What you should do: Repeat the entries below exactly. Drop the pictures.

Data extracted from a collection:
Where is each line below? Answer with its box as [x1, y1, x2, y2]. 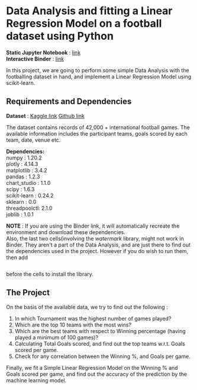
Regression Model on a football [6, 17, 162, 30]
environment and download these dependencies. [6, 228, 126, 235]
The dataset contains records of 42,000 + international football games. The [6, 123, 190, 131]
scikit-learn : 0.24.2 [6, 191, 54, 199]
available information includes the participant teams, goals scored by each [6, 130, 188, 137]
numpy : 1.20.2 [6, 154, 43, 161]
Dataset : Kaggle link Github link [6, 112, 85, 119]
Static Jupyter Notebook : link [6, 49, 81, 56]

Task answer:
Where is each line below? Answer with its box as [x1, y1, x2, y2]. 
Regression Model on a football [6, 17, 162, 30]
environment and download these dependencies. [6, 228, 126, 235]
The dataset contains records of 42,000 + international football games. The [6, 123, 190, 131]
scikit-learn : 0.24.2 [6, 191, 54, 199]
available information includes the participant teams, goals scored by each [6, 130, 188, 137]
numpy : 1.20.2 [6, 154, 43, 161]
Dataset : Kaggle link Github link [6, 112, 85, 119]
Static Jupyter Notebook : link [6, 49, 81, 56]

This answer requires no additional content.